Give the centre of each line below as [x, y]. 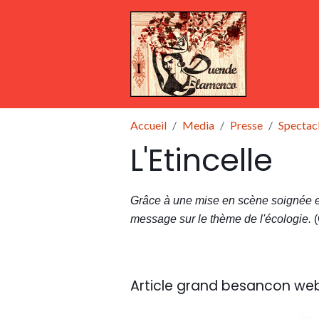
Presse [246, 125]
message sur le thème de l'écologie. [222, 219]
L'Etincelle [202, 160]
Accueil [148, 125]
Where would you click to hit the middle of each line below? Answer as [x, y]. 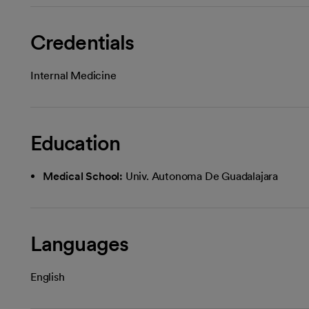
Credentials [82, 42]
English [48, 277]
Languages [79, 243]
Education [75, 142]
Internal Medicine [73, 75]
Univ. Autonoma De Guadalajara [202, 176]
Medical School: [83, 176]
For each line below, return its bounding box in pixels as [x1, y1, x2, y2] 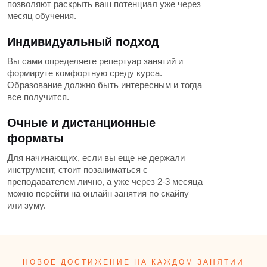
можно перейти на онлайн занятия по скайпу [7, 188, 189, 198]
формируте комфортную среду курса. [7, 67, 162, 78]
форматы [7, 131, 64, 145]
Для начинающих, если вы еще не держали [7, 152, 185, 163]
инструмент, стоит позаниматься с [7, 164, 148, 175]
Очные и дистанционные [7, 116, 156, 129]
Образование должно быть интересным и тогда [7, 79, 202, 90]
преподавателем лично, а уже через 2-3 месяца [7, 176, 203, 187]
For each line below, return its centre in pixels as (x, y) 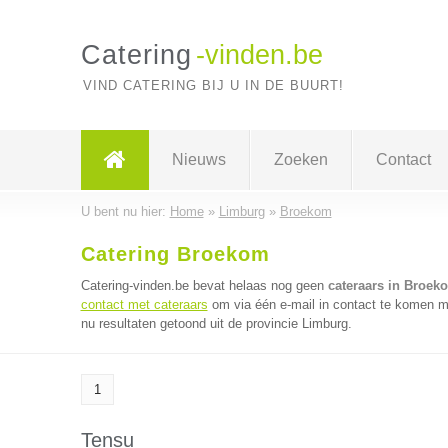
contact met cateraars (144, 304)
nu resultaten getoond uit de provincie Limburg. (216, 323)
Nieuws (198, 159)
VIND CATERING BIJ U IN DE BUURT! (213, 85)
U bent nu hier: (125, 211)
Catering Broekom (175, 254)
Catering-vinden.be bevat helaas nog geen (204, 285)
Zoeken (300, 159)
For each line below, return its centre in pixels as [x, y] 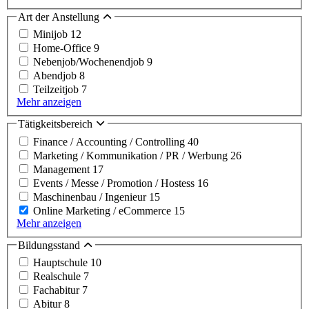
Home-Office [63, 48]
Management [63, 169]
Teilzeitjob [57, 90]
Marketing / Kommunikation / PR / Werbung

+--

EXERCISE GOAL. The copy should begin at the line containing "Catering Broekom (175, 254)" and end at the last line of the data above; please restate those lines word for word without the pictures.

RESPONSE.
Catering Broekom (175, 254)
Catering-vinden.be bevat helaas nog geen (204, 285)
Zoeken (300, 159)
For each line below, return its centre in pixels as [x, y] 
Home-Office [63, 48]
Management [63, 169]
Teilzeitjob [57, 90]
Marketing / Kommunikation / PR / Werbung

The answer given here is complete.